Pedrosa acredita que o prefeito Rui Palmeira nem deva saber que este impasse está acontecendo, pois sempre trata do assunto com assessores. “Gostaria de que o prefeito nos recebesse e entendesse o nosso lado. “São muitos meses sem receber um centavo e ainda tem a cobrança dos demais herdeiros que eu represento. Não queremos prejudicar ninguém, nem deixar o pessoal sem lugar para trabalhar, mas precisamos que o município se manifeste. Ou pague ou desocupe nossa área”,  disse ele. 

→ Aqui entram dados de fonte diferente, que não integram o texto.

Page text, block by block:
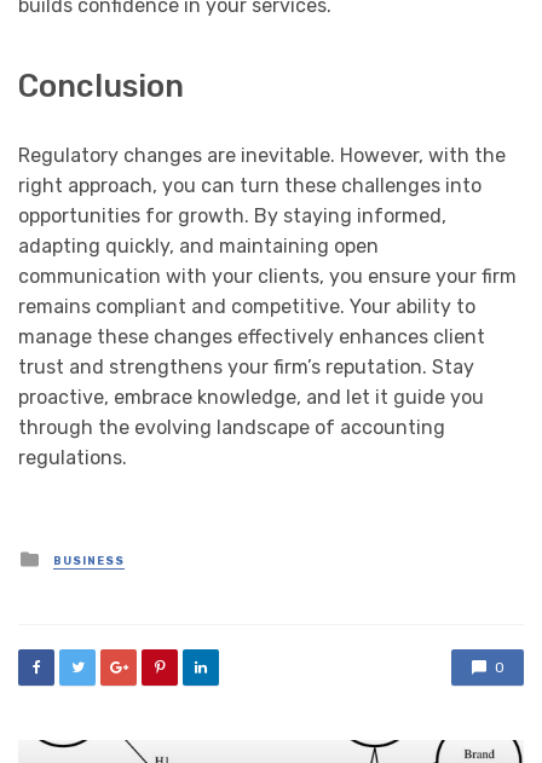
builds confidence in your services.
Conclusion
Regulatory changes are inevitable. However, with the
right approach, you can turn these challenges into
opportunities for growth. By staying informed,
adapting quickly, and maintaining open
communication with your clients, you ensure your firm
remains compliant and competitive. Your ability to
manage these changes effectively enhances client
trust and strengthens your firm’s reputation. Stay
proactive, embrace knowledge, and let it guide you
through the evolving landscape of accounting
regulations.
Posted
in
BUSINESS
0
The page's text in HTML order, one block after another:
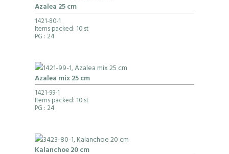
Azalea 25 cm
1421-80-1
Items packed: 10 st
PG : 24
Azalea mix 25 cm
1421-99-1
Items packed: 10 st
PG : 24
Kalanchoe 20 cm
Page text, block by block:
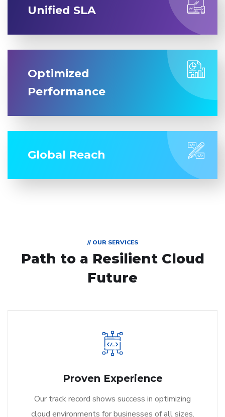
Unified SLA
Optimized
Performance
Global Reach
// OUR SERVICES
Path to a Resilient Cloud
Future
Proven Experience
Our track record shows success in optimizing
cloud environments for businesses of all sizes.
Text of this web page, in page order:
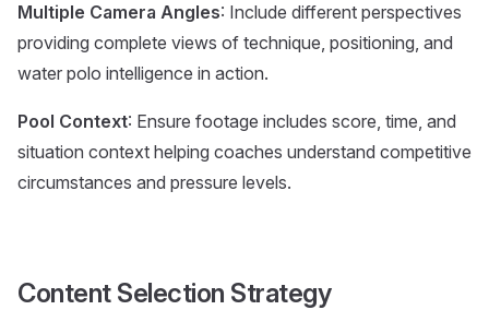
Multiple Camera Angles: Include different perspectives
providing complete views of technique, positioning, and
water polo intelligence in action.
Pool Context: Ensure footage includes score, time, and
situation context helping coaches understand competitive
circumstances and pressure levels.
Content Selection Strategy
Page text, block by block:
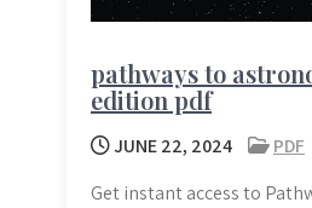
pathways to
edition pdf
JUNE 22, 2024
PDF
Get instant access to
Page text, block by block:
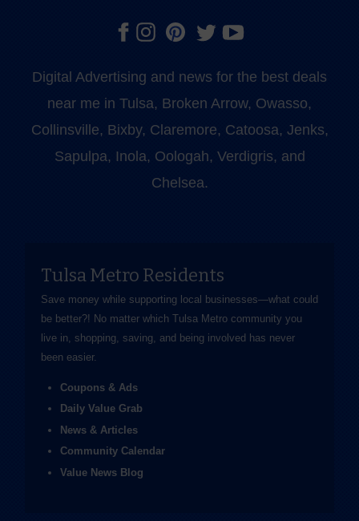
Digital Advertising and news for the best deals
near me in Tulsa, Broken Arrow, Owasso,
Collinsville, Bixby, Claremore, Catoosa, Jenks,
Sapulpa, Inola, Oologah, Verdigris, and
Chelsea.
Tulsa Metro Residents
Save money while supporting local businesses—​what could
be better?! No matter which Tulsa Metro community you
live in, shopping, saving, and being involved has never
been easier.
Coupons & Ads
Daily Value Grab
News & Articles
Community Calendar
Value News Blog
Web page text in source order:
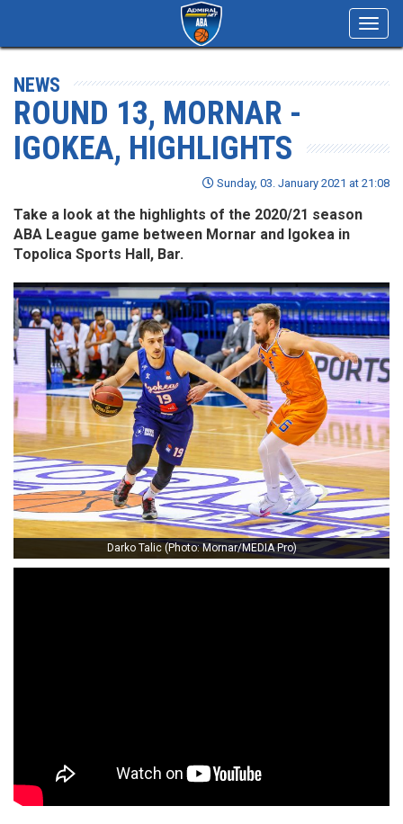
NEWS
ROUND 13, MORNAR -
IGOKEA, HIGHLIGHTS
Sunday, 03. January 2021 at 21:08
Take a look at the highlights of the 2020/21 season
ABA League game between Mornar and Igokea in
Topolica Sports Hall, Bar.
Darko Talic (Photo: Mornar/MEDIA Pro)
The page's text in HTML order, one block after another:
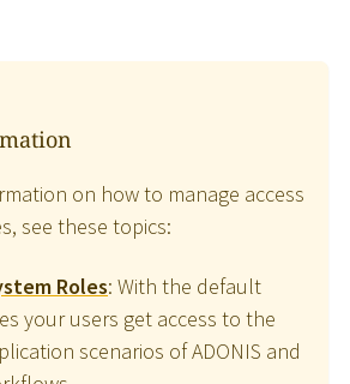
on how to manage access
see these topics:
Roles: With the default
your users get access to the
scenarios of ADONIS and
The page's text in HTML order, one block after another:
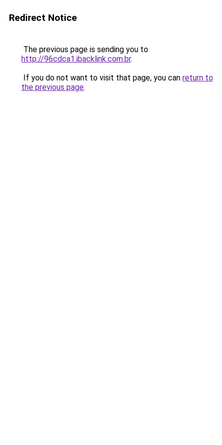
Redirect Notice
The previous page is sending you to
http://96cdca1.ibacklink.com.br.
If you do not want to visit that page, you can return to
the previous page.
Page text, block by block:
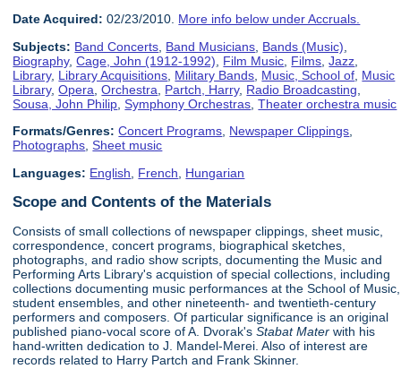
Date Acquired: 02/23/2010. More info below under Accruals.
Subjects: Band Concerts Band Musicians Bands (Music)
Biography,Cage, John (1912-1992) Film Music Films ,Jazz
Library, Library Acquisitions Military Bands Music, School of Music
Library,Opera ,Orchestra Partch, Harry, Radio Broadcasting
Sousa, John Philip ,Symphony Orchestras ,Theater orchestra music
Formats/Genres: Concert Programs Newspaper Clippings
Photographs ,Sheet music
Languages: English French Hungarian
Scope and Contents of the Materials
Consists of small collections of newspaper clippings, sheet music,
correspondence, concert programs, biographical sketches,
photographs, and radio show scripts, documenting the Music and
Performing Arts Library's acquistion of special collections, including
collections documenting music performances at the School of Music,
student ensembles, and other nineteenth- and twentieth-century
performers and composers. Of particular significance is an original
published piano-vocal score of A. Dvorak'sStabat Mater with his
hand-written dedication to J. Mandel-Merei. Also of interest are
records related to Harry Partch and Frank Skinner.
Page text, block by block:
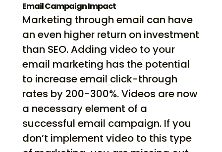
Email Campaign Impact
Marketing through email can have
an even higher return on investment
than SEO. Adding video to your
email marketing has the potential
to increase email click-through
rates by 200-300%. Videos are now
a necessary element of a
successful email campaign. If you
don’t implement video to this type

Outras promessas de pagamento foram feitas. Em 4 de março de 2015 o procurador José Cavalcante mandou pagar a dívida. Em 2014 este mesmo procurador deu parecer favorável, mas nas duas ocasiões sem resposta favorável.

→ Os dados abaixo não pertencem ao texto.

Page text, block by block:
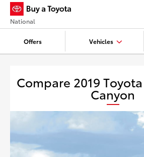
Offers Vehicles
National
Compare 2019
Canyon
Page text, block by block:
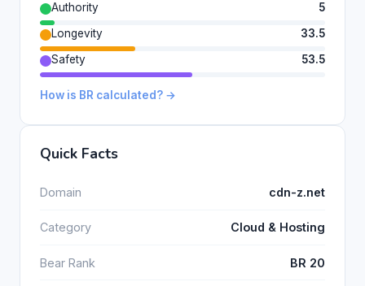
Authority
5
Longevity
33.5
Safety
53.5
How is BR calculated? →
Quick Facts
Domain cdn-z.net
Category Cloud & Hosting
Bear Rank BR 20
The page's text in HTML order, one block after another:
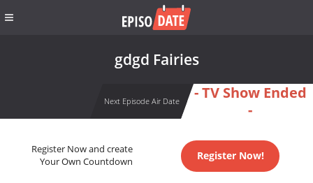
gdgd Fairies
Next Episode Air Date
- TV Show Ended
-
Register Now and create
Your Own Countdown
Register Now!
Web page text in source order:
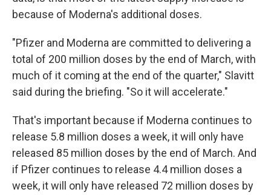
because of Moderna's additional doses.
"Pfizer and Moderna are committed to delivering a
total of 200 million doses by the end of March, with
much of it coming at the end of the quarter," Slavitt
said during the briefing. "So it will accelerate."
That's important because if Moderna continues to
release 5.8 million doses a week, it will only have
released 85 million doses by the end of March. And
if Pfizer continues to release 4.4 million doses a
week, it will only have released 72 million doses by
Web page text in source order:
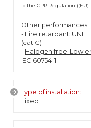
to the CPR Regulation ((EU)
Other performances:
- Fire retardant: UNE
(cat.C)
- Halogen free. Low
IEC 60754-1
Type of installation:
Fixed
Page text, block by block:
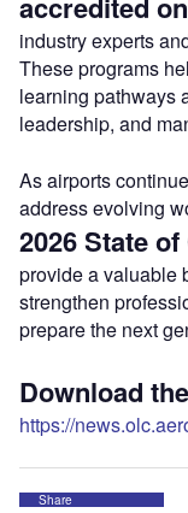
industry experts
These programs
learning pathways
leadership, and
As airports
address evolving
2026 State
provide a valuable
strengthen
prepare the next
Download
https://
Share
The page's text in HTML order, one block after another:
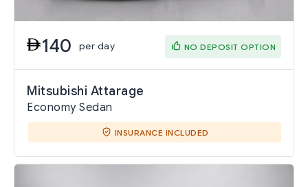
140 per day NO DEPOSIT OPTION
Mitsubishi Attarage
Economy Sedan
INSURANCE INCLUDED
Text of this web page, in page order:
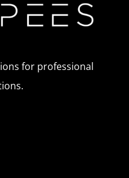
for professional
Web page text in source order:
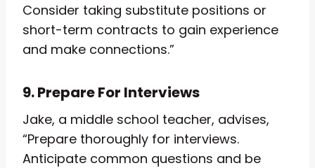
Consider taking substitute positions or
short-term contracts to gain experience
and make connections.”
9. Prepare For Interviews
Jake, a middle school teacher, advises,
“Prepare thoroughly for interviews.
Anticipate common questions and be
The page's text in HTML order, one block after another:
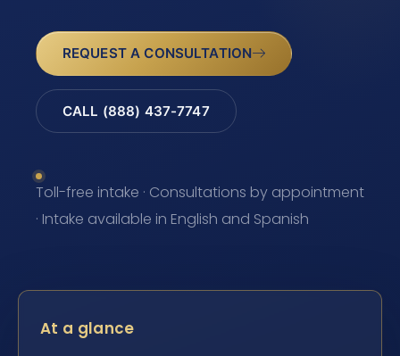
REQUEST A CONSULTATION
CALL (888) 437-7747
Toll-free intake · Consultations by appointment
· Intake available in English and Spanish
At a glance
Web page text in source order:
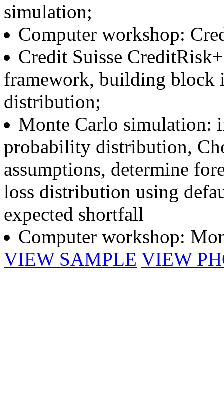
simulation;
Computer workshop:
Credit Suisse
framework, building block
distribution;
Monte Carlo simulation:
probability distribution,
assumptions, determine
loss distribution using
expected shortfall
Computer workshop:
VIEW SAMPLE VIEW

A área de cerca de 1600 metros foi locada  desde março de 2012, mas foi em março de 2014 que o problema começou. A partir desta data não houve qualquer pagamento. Muito embora em fevereiro de 2014 o prefeito Rui palmeira tenha formalizado o termo aditivo  de prorrogação do prazo do contrato nº 352/2012 por mais um ano. Segundo Pedrosa, em março desse ano ao completar um ano, automaticamente foi realizado outro contrato.  “Com tantas idas e vindas nem o secretário quer nos receber mais”, lamentou.

NOTA SEMARHP

O processo sobre o contrato de locação do imóvel situado à Rua do Comércio, n°s: 21, 41 e 53, Centro, Maceió/AL espera decisão da Justiça para ser finalizado. O problema começou com o atraso do envio dos documentos obrigatórios para celebração do contrato de locação e, posteriormente, com a decisão dos proprietários de judicializar a relação contratual.

A Administração Pública Municipal segue os trâmites burocráticos e preceitos legais e em razão do envio dos documentos de responsabilidade dos locadores/proprietários, não pode concluir o procedimento de renovação do contrato de locação em tempo hábil, realizando pagamento indenizatório que envolve a apuração administrativa própria.

A Prefeitura Municipal de Maceió se mantém a disposição dos proprietários/locadores para manter um diálogo, cabendo a este a definição da esfera administrativa ou judicial para solucionar este caso.

Camelôs protestam contra inadimplência da prefeitura
Cansados de esperar por uma resposta concreta da Prefeitura de Maceió sobre o futuro dos ambulantes que comercializam no estacionamento da Praça dos Palmares, no bairro do Centro, em Maceió, foram às ruas na quinta-feira, 29, para protestar e pedir o fim do impasse entre o poder público e a categoria. É que por falta de pagamento do local que ocupam, eles podem ser despejados a qualquer momento.

Segundo o presidente da Associação de Camelôs de Maceió, Rosivaldo Moura, os trabalhadores foram colocados no espaço pelo poder público que vinha honrando o compromisso de pagar ao proprietário do estacionamento. No entanto, disse, há cerca de um ano e nove meses o município deixou de honrar seu compromisso ao atrasar o pagamento. “Não invadimos lugar nenhum. Fomos colocados lá, agora exigimos uma posição do poder público para que possamos continuar trabalhando”, reclamou.

Rosivaldo disse ainda que já participou de reuniões com técnicos da prefeitura e o proprietário do estacionamento, mas a promessa fica só na conversa ou proposta inaceitável. “A gente defende o direito de cada um, mas o povo não pode ser penalizado por uma irresponsabilidade de quem deveria honrar seu compromisso”, desabafou.

Ele esclarece que o ato é uma forma de tornar público a situação e que a população entenda o lado dos ambulantes. “Muitas famílias dependem daquele espaço para sobreviver. Uns são fixos e outros vieram depois que desocuparam o Centro da cidade. Se perderem este espaço para onde vão?, questionou Moura.